From: Andres Freund <andres(at)anarazel(dot)de>
To: Heikki Linnakangas <hlinnaka(at)iki(dot)fi>
Cc: Thomas Munro <thomas(dot)munro(at)gmail(dot)com>, "pgsql-hackers(at)postgresql(dot)org" <pgsql-hackers(at)postgresql(dot)org>
Subject: Re: Refactoring postmaster's code to cleanup after child exit
Date: 2024-09-10 16:59:03
Message-ID: nkso6sfhz2zcn4rdwue6ozadgjpptrcwqnoqv5pd2oqfg6gag3@55nqt46wtwjx
Views: Raw Message | Whole Thread | Download mbox | Resend email
Thread:
Lists: pgsql-hackers

Hi,

On 2024-09-06 16:13:43 +0300, Heikki Linnakangas wrote:
> On 04/09/2024 17:35, Andres Freund wrote:
> > On 2024-08-12 12:55:00 +0300, Heikki Linnakangas wrote:
> > > From dc53f89edbeec99f8633def8aa5f47cd98e7a150 Mon Sep 17 00:00:00 2001
> > > From: Heikki Linnakangas <heikki(dot)linnakangas(at)iki(dot)fi>
> > > Date: Mon, 12 Aug 2024 10:59:04 +0300
> > > Subject: [PATCH v4 4/8] Introduce a separate BackendType for dead-end children
> > >
> > > And replace postmaster.c's own "backend type" codes with BackendType
> >
> > Hm - it seems a bit odd to open-code this when we actually have a "table
> > driven configuration" available?

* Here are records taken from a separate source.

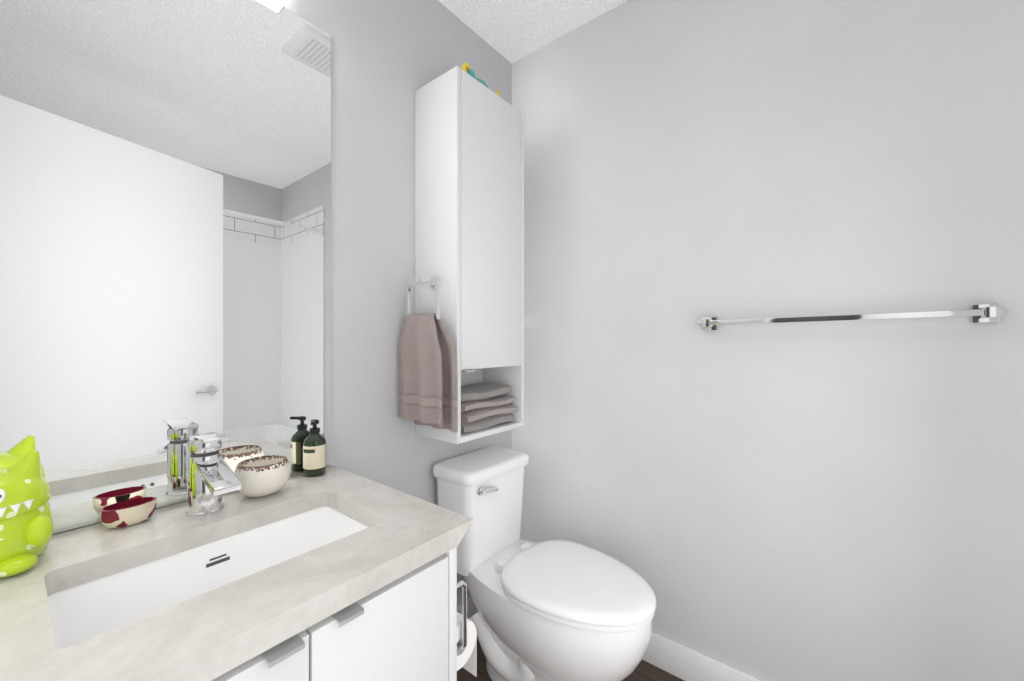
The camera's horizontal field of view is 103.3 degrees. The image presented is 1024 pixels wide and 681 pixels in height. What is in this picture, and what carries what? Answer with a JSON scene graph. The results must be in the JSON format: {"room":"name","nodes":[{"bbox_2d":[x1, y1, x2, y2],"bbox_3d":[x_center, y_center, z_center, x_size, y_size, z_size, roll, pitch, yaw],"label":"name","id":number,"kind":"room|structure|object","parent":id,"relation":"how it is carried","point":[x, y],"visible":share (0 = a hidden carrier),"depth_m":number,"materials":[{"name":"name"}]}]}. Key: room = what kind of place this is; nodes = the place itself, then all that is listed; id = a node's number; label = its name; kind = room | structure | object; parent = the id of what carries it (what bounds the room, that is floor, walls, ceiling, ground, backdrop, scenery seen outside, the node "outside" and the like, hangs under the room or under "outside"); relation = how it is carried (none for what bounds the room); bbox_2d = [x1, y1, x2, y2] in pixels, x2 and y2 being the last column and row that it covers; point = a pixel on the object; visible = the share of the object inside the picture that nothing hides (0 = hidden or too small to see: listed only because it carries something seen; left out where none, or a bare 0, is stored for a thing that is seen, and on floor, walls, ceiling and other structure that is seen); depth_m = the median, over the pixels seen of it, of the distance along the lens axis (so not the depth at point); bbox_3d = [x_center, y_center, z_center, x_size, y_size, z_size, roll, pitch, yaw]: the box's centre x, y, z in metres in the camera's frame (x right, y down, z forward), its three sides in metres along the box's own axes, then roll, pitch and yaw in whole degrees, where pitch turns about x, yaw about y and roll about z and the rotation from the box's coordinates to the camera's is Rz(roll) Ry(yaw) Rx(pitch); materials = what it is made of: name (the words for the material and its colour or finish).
{"room":"bathroom","nodes":[
{"label":"bathroom","id":0,"kind":"room"},
{"bbox_2d":[54,0,511,605],"bbox_3d":[-0.552,-0.060,1.336,0.100,2.540,1.840,0,0,39],"label":"wall","id":1,"kind":"structure","parent":0,"point":[390,58],"depth_m":1.38,"materials":[{"name":"paint"}]},
{"bbox_2d":[0,0,330,533],"bbox_3d":[-0.789,-0.277,0.953,0.005,1.318,0.742,0,0,39],"label":"mirror","id":2,"kind":"object","parent":1,"relation":"attached to","point":[165,229],"visible":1,"depth_m":0.92,"materials":[{"name":"clear glass"}]},
{"bbox_2d":[397,62,523,443],"bbox_3d":[-0.162,-0.319,1.521,0.277,1.333,0.469,0,0,39],"label":"upper cabinet","id":3,"kind":"object","parent":1,"relation":"attached to","point":[460,353],"visible":1,"depth_m":1.44,"materials":[{"name":"white wood"}]},
{"bbox_2d":[457,597,477,618],"bbox_3d":[-0.299,1.151,1.561,0.013,0.118,0.900,0,0,39],"label":"baseboard","id":4,"kind":"structure","parent":1,"relation":"attached to","point":[471,609],"depth_m":1.70,"materials":[{"name":"white"}]},
{"bbox_2d":[438,0,626,62],"bbox_3d":[0.503,-1.370,0.494,2.800,0.080,1.840,0,0,39],"label":"ceiling","id":5,"kind":"structure","parent":0,"point":[511,31],"depth_m":1.67,"materials":[{"name":"white paint"}]},
{"bbox_2d":[457,638,683,680],"bbox_3d":[0.503,1.250,0.494,2.800,0.080,1.840,0,0,39],"label":"floor","id":6,"kind":"structure","parent":0,"point":[645,671],"depth_m":1.47,"materials":[{"name":"wood"}]},
{"bbox_2d":[0,432,476,680],"bbox_3d":[-0.520,0.709,0.800,0.617,1.003,0.800,0,0,39],"label":"bathroom vanity","id":7,"kind":"object","parent":6,"relation":"on","point":[333,573],"visible":1,"depth_m":0.72,"materials":[{"name":"white stone"}]},
{"bbox_2d":[0,450,53,577],"bbox_3d":[-0.890,0.290,0.674,0.173,0.188,0.169,0,0,39],"label":"figurine","id":8,"kind":"object","parent":7,"relation":"on","point":[26,524],"visible":0.98,"depth_m":0.68,"materials":[{"name":"green ceramic"}]},
{"bbox_2d":[99,497,156,527],"bbox_3d":[-0.802,0.362,0.849,0.059,0.042,0.088,0,0,39],"label":"bowl","id":9,"kind":"object","parent":7,"relation":"on","point":[130,512],"visible":0.96,"depth_m":0.84,"materials":[{"name":"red ceramic"}]},
{"bbox_2d":[185,432,241,516],"bbox_3d":[-0.650,0.296,0.882,0.186,0.177,0.069,0,0,39],"label":"faucet","id":10,"kind":"object","parent":7,"relation":"on","point":[210,477],"depth_m":0.89,"materials":[{"name":"silver metal"}]},
{"bbox_2d":[234,455,290,496],"bbox_3d":[-0.626,0.343,1.018,0.123,0.081,0.123,0,0,39],"label":"bowl","id":11,"kind":"object","parent":7,"relation":"on","point":[260,476],"visible":0.98,"depth_m":0.98,"materials":[{"name":"white ceramic"}]},
{"bbox_2d":[303,419,325,476],"bbox_3d":[-0.566,0.305,1.163,0.061,0.156,0.060,0,0,39],"label":"soap bottle","id":12,"kind":"object","parent":7,"relation":"on","point":[314,453],"visible":1,"depth_m":1.14,"materials":[{"name":"green"}]},
{"bbox_2d":[433,446,655,680],"bbox_3d":[0.090,0.839,1.412,0.789,0.743,0.457,0,0,39],"label":"toilet","id":13,"kind":"object","parent":6,"relation":"on","point":[557,610],"visible":0.88,"depth_m":1.34,"materials":[{"name":"white ceramic"}]},
{"bbox_2d":[512,0,1023,680],"bbox_3d":[1.046,-0.060,1.174,2.800,2.540,0.100,0,0,39],"label":"wall","id":14,"kind":"structure","parent":0,"point":[808,502],"depth_m":1.26,"materials":[{"name":"paint"}]},
{"bbox_2d":[642,631,761,680],"bbox_3d":[0.713,1.151,1.367,1.838,0.118,0.013,0,0,39],"label":"baseboard","id":15,"kind":"structure","parent":14,"relation":"attached to","point":[679,660],"depth_m":1.43,"materials":[{"name":"white"}]},
{"bbox_2d":[697,304,1008,329],"bbox_3d":[0.906,-0.062,1.173,0.677,0.055,0.074,0,0,39],"label":"towel bar","id":16,"kind":"object","parent":14,"relation":"attached to","point":[985,313],"visible":1,"depth_m":1.07,"materials":[{"name":"silver metal"}]}
]}

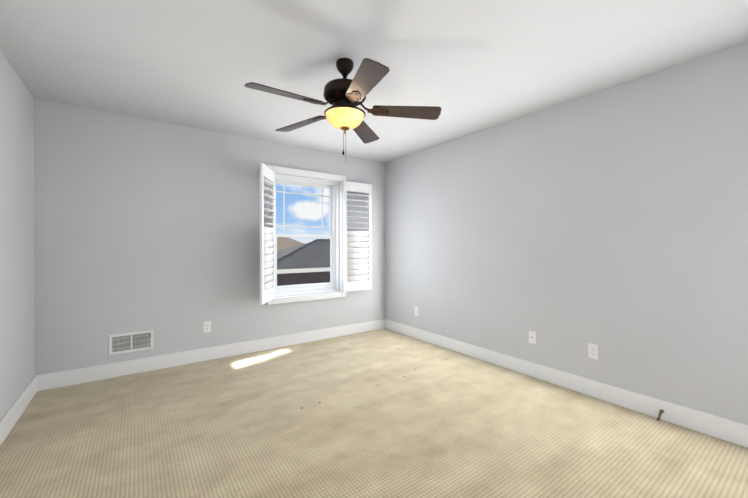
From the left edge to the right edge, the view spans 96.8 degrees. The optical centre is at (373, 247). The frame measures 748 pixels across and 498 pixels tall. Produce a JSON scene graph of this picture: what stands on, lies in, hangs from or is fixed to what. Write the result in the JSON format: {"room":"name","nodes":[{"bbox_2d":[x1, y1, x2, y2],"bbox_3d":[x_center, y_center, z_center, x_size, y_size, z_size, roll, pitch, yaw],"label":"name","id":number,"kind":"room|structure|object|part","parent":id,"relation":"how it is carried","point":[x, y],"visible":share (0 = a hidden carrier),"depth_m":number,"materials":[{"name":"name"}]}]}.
{"room":"empty bedroom","nodes":[
{"label":"empty bedroom","id":0,"kind":"room"},
{"bbox_2d":[0,50,34,419],"bbox_3d":[-1.646,-0.010,0.983,0.160,2.440,4.590,0,0,-36],"label":"wall","id":1,"kind":"structure","parent":0,"point":[17,317],"depth_m":2.34,"materials":[{"name":"grey paint"}]},
{"bbox_2d":[0,376,36,445],"bbox_3d":[-1.569,1.142,1.033,0.016,0.135,4.254,0,0,-36],"label":"baseboard","id":2,"kind":"structure","parent":1,"relation":"attached to","point":[11,417],"depth_m":2.30,"materials":[{"name":"white wood"}]},
{"bbox_2d":[34,98,384,374],"bbox_3d":[-1.377,-0.024,3.902,3.680,2.440,0.160,0,0,-36],"label":"wall","id":3,"kind":"structure","parent":0,"point":[141,224],"depth_m":3.27,"materials":[{"name":"grey paint"}]},
{"bbox_2d":[109,330,152,354],"bbox_3d":[-2.291,0.897,3.142,0.343,0.185,0.016,0,0,-36],"label":"air vent","id":4,"kind":"object","parent":3,"relation":"in","point":[130,342],"visible":1,"depth_m":3.14,"materials":[{"name":"white metal"}]},
{"bbox_2d":[203,321,210,332],"bbox_3d":[-1.769,0.843,3.521,0.072,0.117,0.009,0,0,-36],"label":"electrical outlet","id":5,"kind":"object","parent":3,"relation":"attached to","point":[206,326],"visible":1,"depth_m":3.52,"materials":[{"name":"white plastic"}]},
{"bbox_2d":[35,319,384,391],"bbox_3d":[-1.325,1.129,3.835,3.680,0.135,0.016,0,0,-36],"label":"baseboard","id":6,"kind":"structure","parent":3,"relation":"attached to","point":[48,381],"depth_m":3.40,"materials":[{"name":"white wood"}]},
{"bbox_2d":[265,165,345,304],"bbox_3d":[-0.861,-0.145,4.229,1.072,1.632,0.208,0,0,-36],"label":"window","id":7,"kind":"structure","parent":3,"relation":"in","point":[333,236],"depth_m":4.29,"materials":[{"name":"white wood"}]},
{"bbox_2d":[259,162,275,304],"bbox_3d":[-1.166,-0.142,3.652,0.082,1.468,0.463,0,0,-1],"label":"window shutter","id":8,"kind":"object","parent":7,"relation":"attached to","point":[267,253],"visible":1,"depth_m":3.60,"materials":[{"name":"white wood"}]},
{"bbox_3d":[-0.895,-0.160,4.276,0.744,1.271,0.033,0,0,-36],"label":"glass","id":9,"kind":"part","parent":7,"relation":"part of","materials":[{"name":"clear glass"}]},
{"bbox_2d":[342,181,371,291],"bbox_3d":[-0.226,-0.146,4.533,0.463,1.468,0.082,0,0,-36],"label":"window shutter","id":10,"kind":"object","parent":3,"relation":"attached to","point":[357,261],"visible":0.98,"depth_m":4.52,"materials":[{"name":"white wood"}]},
{"bbox_2d":[0,328,747,497],"bbox_3d":[-0.086,1.254,2.108,4.000,0.101,4.590,0,0,-36],"label":"floor","id":11,"kind":"structure","parent":0,"point":[383,413],"depth_m":2.12,"materials":[{"name":"beige carpet"}]},
{"bbox_2d":[0,0,747,162],"bbox_3d":[-0.086,-1.295,2.096,4.000,0.120,4.590,0,0,-36],"label":"ceiling","id":12,"kind":"structure","parent":0,"point":[468,67],"depth_m":2.13,"materials":[{"name":"white paint"}]},
{"bbox_2d":[244,58,440,162],"bbox_3d":[-0.227,-0.901,2.193,1.203,0.670,1.244,0,0,-36],"label":"ceiling fan","id":13,"kind":"object","parent":12,"relation":"hanging from","point":[344,96],"visible":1,"depth_m":2.15,"materials":[{"name":"brown wood"}]},
{"bbox_3d":[-0.471,-0.929,1.998,0.579,0.092,0.139,0,0,-36],"label":"blade","id":14,"kind":"part","parent":13,"relation":"part of","materials":[{"name":"brown wood"}]},
{"bbox_3d":[-0.508,-0.931,2.414,0.265,0.092,0.558,0,0,-36],"label":"blade","id":15,"kind":"part","parent":13,"relation":"part of","materials":[{"name":"brown wood"}]},
{"bbox_3d":[-0.195,-0.845,2.223,0.258,0.094,0.258,0,0,-36],"label":"lamp shade","id":16,"kind":"part","parent":13,"relation":"part of","materials":[{"name":"yellow glass"}]},
{"bbox_3d":[-0.095,-0.931,2.583,0.490,0.092,0.405,0,0,-36],"label":"blade","id":17,"kind":"part","parent":13,"relation":"part of","materials":[{"name":"brown wood"}]},
{"bbox_3d":[-0.092,-0.928,1.872,0.232,0.092,0.566,0,0,-36],"label":"blade","id":18,"kind":"part","parent":13,"relation":"part of","materials":[{"name":"brown wood"}]},
{"bbox_3d":[0.178,-0.930,2.224,0.509,0.092,0.377,0,0,-36],"label":"blade","id":19,"kind":"part","parent":13,"relation":"part of","materials":[{"name":"brown wood"}]},
{"bbox_2d":[385,42,747,424],"bbox_3d":[1.475,-0.021,3.221,0.160,2.440,4.590,0,0,-36],"label":"wall","id":20,"kind":"structure","parent":0,"point":[612,223],"depth_m":2.62,"materials":[{"name":"grey paint"}]},
{"bbox_2d":[415,307,418,315],"bbox_3d":[0.558,0.839,4.358,0.009,0.117,0.072,0,0,-36],"label":"electrical outlet","id":21,"kind":"object","parent":20,"relation":"attached to","point":[416,311],"visible":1,"depth_m":4.35,"materials":[{"name":"white plastic"}]},
{"bbox_2d":[529,330,535,343],"bbox_3d":[1.467,0.835,3.084,0.016,0.117,0.072,0,0,-36],"label":"outlet","id":22,"kind":"object","parent":20,"relation":"attached to","point":[532,337],"visible":1,"depth_m":3.08,"materials":[{"name":"white plastic"}]},
{"bbox_2d":[385,319,747,447],"bbox_3d":[1.408,1.132,3.168,0.016,0.135,4.254,0,0,-36],"label":"baseboard","id":23,"kind":"structure","parent":20,"relation":"attached to","point":[731,431],"depth_m":2.61,"materials":[{"name":"white wood"}]},
{"bbox_2d":[657,409,663,420],"bbox_3d":[1.972,1.157,2.291,0.090,0.053,0.022,0,0,-36],"label":"door stop","id":24,"kind":"object","parent":23,"relation":"attached to","point":[660,414],"visible":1,"depth_m":2.29,"materials":[{"name":"gold metal"}]},
{"bbox_2d":[588,343,597,359],"bbox_3d":[1.764,0.837,2.676,0.009,0.117,0.072,0,0,-36],"label":"electrical outlet","id":25,"kind":"object","parent":20,"relation":"attached to","point":[593,351],"visible":1,"depth_m":2.67,"materials":[{"name":"white plastic"}]},
{"bbox_3d":[-14.729,5.183,28.991,70.000,0.200,55.700,0,0,-36],"label":"lawn","id":26,"kind":"structure","parent":0,"visible":0},
{"bbox_2d":[277,237,303,250],"bbox_3d":[-11.452,2.216,15.144,19.200,5.860,9.000,0,0,-36],"label":"roof","id":27,"kind":"structure","parent":26,"relation":"on","point":[286,242],"depth_m":18.42,"materials":[{"name":"brown"}]},
{"bbox_2d":[277,239,329,285],"bbox_3d":[0.665,2.400,15.272,12.960,5.490,4.320,0,0,-36],"label":"neighbor roof","id":28,"kind":"structure","parent":26,"relation":"on","point":[302,269],"depth_m":11.24,"materials":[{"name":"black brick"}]}
]}

Why isn't the type a field in
> > child_process_kind?
>
> Sorry, I didn't understand this. What exactly would you add to
> child_process_kind? Where would you use it?

I'm not entirely sure what I was thinking of. It might be partially triggering
a prior complaint I had about manually assigning things to MyBackendType,
despite actually having all the information already.

One thing that I just noticed is that this patch orphans comment references to
BACKEND_TYPE_AUTOVAC and BACKEND_TYPE_BGWORKER.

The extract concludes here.